• ACTIVITY
Look through the entries for the line containing "Single rate that". Then output that line and every line after it, exactly, to the end.

• PROVIDED DATA
===============
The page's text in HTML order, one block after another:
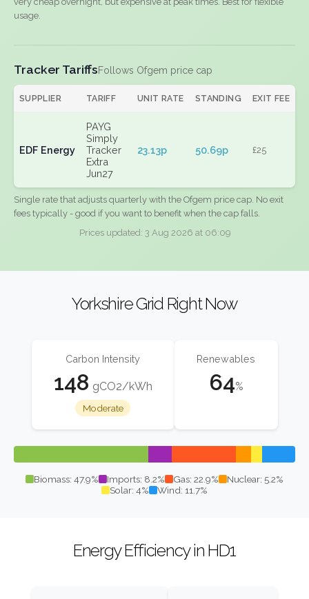
usage.
Tracker TariffsFollows Ofgem price cap
SUPPLIER TARIFF UNIT RATE STANDING EXIT FEE
EDF Energy
PAYG
Simply
Tracker
Extra
Jun27
23.13p 50.69p £25
Single rate that adjusts quarterly with the Ofgem price cap. No exit
fees typically - good if you want to benefit when the cap falls.
Prices updated: 3 Aug 2026 at 06:09
Yorkshire Grid Right Now
Carbon Intensity
148 gCO2/kWh
Moderate
Renewables
64%
Biomass: 47.9% Imports: 8.2% Gas: 22.9%
Nuclear: 5.2%
Solar: 4%
Wind: 11.7%
Energy Efficiency in HD1
===============
• YOUR RESPONSE
Single rate that adjusts quarterly with the Ofgem price cap. No exit
fees typically - good if you want to benefit when the cap falls.
Prices updated: 3 Aug 2026 at 06:09
Yorkshire Grid Right Now
Carbon Intensity
148 gCO2/kWh
Moderate
Renewables
64%
Biomass: 47.9% Imports: 8.2% Gas: 22.9%
Nuclear: 5.2%
Solar: 4%
Wind: 11.7%
Energy Efficiency in HD1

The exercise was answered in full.